Prevention of Sudden Death in Patients with Dilated Cardiomyopathy
The prognosis of patients with congestive heart failure is poor. Depending on the severity of the disease, the annual mortality rate ranges between 10% and 50% [1–4]. The mode of death is circulatory failure or sudden cardiac death which accounts for approximately 50% of deaths [1,3–5]. There is a high prevalence of sudden death in patients with mild symptoms (50% sudden death rate) and in those with severe symptoms awaiting cardiac transplantation (25% sudden death rate). The proportion of sudden death however varies in different studies between 4% and 90%. This discrepancy may partly be explained by varying definitions, different patient populations and inclusion of non-classifiable deaths in the sudden death category. Non-ischemic (idiopathic) dilated cardiomyopathy (DCM) is the most common etiology.

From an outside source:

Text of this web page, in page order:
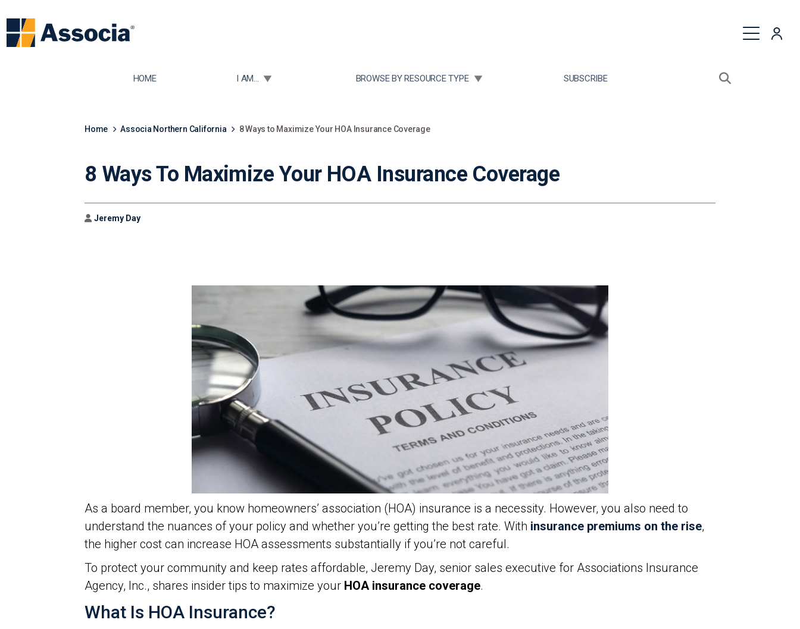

However, in some reports, no attempts have been made to differentiate non-ischemic from ischemic left ventricular dysfunction because in these studies only noninvasive diagnostic procedures were performed. This represents a major shortcoming of some large prospective studies in patients with heart failure as two completely different subgroups (ischemic vs. non-ischemic left ventricular dysfunction) are included. There are many clinical and hemodynamic parameters that might predict a poor prognosis due to impending circulatory failure. The identification of the patient at risk of sudden death however is difficult mainly because of different possible mechanisms and changes induced by the impaired left ventricular function.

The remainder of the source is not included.